Descrevo: sento-me ao piano, tento decidir o que passarei a estudar. Variações Goldberg de Bach? Sonata em fá menor de Brahms? Toco um pouco de cada, chego à conclusão de que será demasiado trabalho para depois quase ninguém querer ouvir. Experimento outras tantas peças, nada parece se sustentar. Desisto do piano e vou à minha biblioteca. Tenho uns trinta livros que comecei e não terminei de ler, mas é claro que escolho um novo. Também aqui a leitura não se sustenta, abandono. Repito várias vezes essa operação. Tudo fica, tudo vai ficando, nada mais se completa, nada mais faz sentido em longo prazo (chamo aqui de “longo” ao prazo de uma semana). Fico à mercê de desejos que não duram mais que 48 horas (quando muito). À deriva estou, à deriva continuo.

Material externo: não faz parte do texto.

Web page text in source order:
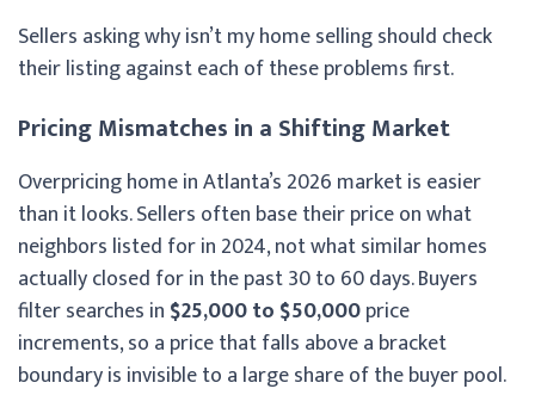
Sellers asking why isn’t my home selling should check
their listing against each of these problems first.
Pricing Mismatches in a Shifting Market
Overpricing home in Atlanta’s 2026 market is easier
than it looks. Sellers often base their price on what
neighbors listed for in 2024, not what similar homes
actually closed for in the past 30 to 60 days. Buyers
filter searches in $25,000 to $50,000price
increments, so a price that falls above a bracket
boundary is invisible to a large share of the buyer pool.
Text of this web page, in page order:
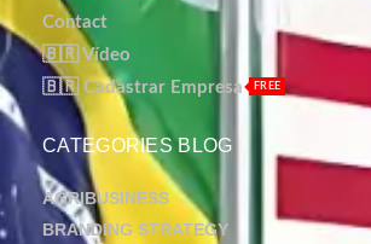
Contact
🇧🇷 Vídeo
🇧🇷 Cadastrar Empresa
FREE
CATEGORIES BLOG
AGRIBUSINESS
BRANDING STRATEGY
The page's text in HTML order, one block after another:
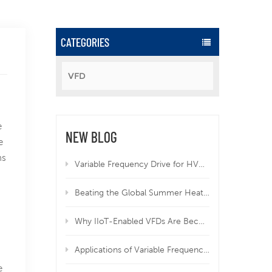
CATEGORIES
VFD
NEW BLOG
Variable Frequency Drive for HVAC | Why VFD Is Mandatory for Modern HVAC Systems
Beating the Global Summer Heatwave: How Variable Frequency Drives Protect Your Equipment from Overheating
Why IIoT-Enabled VFDs Are Becoming Essential in Modern Manufacturing
Applications of Variable Frequency Drives in HVAC, Wastewater, and Industrial Systems
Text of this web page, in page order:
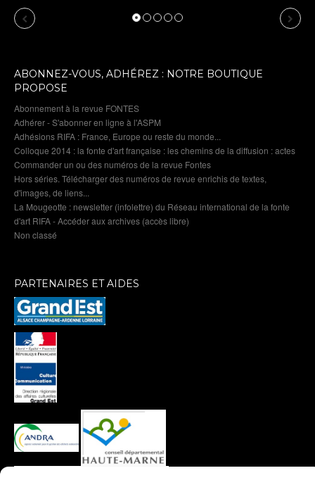
Previous Next
ABONNEZ-VOUS, ADHÉREZ : NOTRE BOUTIQUE
PROPOSE
Abonnement à la revue FONTES
Adhérer - S'abonner en ligne à l'ASPM
Adhésions RIFA : France, Europe ou reste du monde...
Colloque 2014 : la fonte d'art française : les chemins de la diffusion : actes
Commander un ou des numéros de la revue Fontes
Hors séries. Télécharger des numéros de revue enrichis de textes,
d'images, de liens...
La Mougeotte : newsletter (infolettre) du Réseau international de la fonte
d'art RIFA - Accéder aux archives (accès libre)
Non classé
PARTENAIRES ET AIDES
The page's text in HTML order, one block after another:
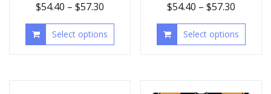
$54.40 – $57.30
Select options
$54.40 –$57.30
Select options

Quando os projetos deixam de fazer sentido, resta o trajeto: um trajeto a esmo, labiríntico, no qual depois de muito andar nos deparamos com nossos próprios dejetos ali deixados meses atrás, que é quando descobrimos não ter saído do lugar. Se tudo caiu na esfera do tanto-faz, então por que optar pelo que dá mais trabalho? Qual o sentido de qualquer tipo de sacrifício ou de masoquismo? “Faço porque é importante”; importante para quem? Se ninguém se interessa por isso, continua sendo importante? Se você estivesse perdido numa ilha deserta, seria importante tocar as Variações Goldberg? Ou só faria sentido curtir o sol, masturbar-se à sombra de uma palmeira e depois adormecer e esperar pelo dia seguinte, até não haver mais dia seguinte? Sem Outro, sustenta-se a cultura? Sustenta-se o desejo?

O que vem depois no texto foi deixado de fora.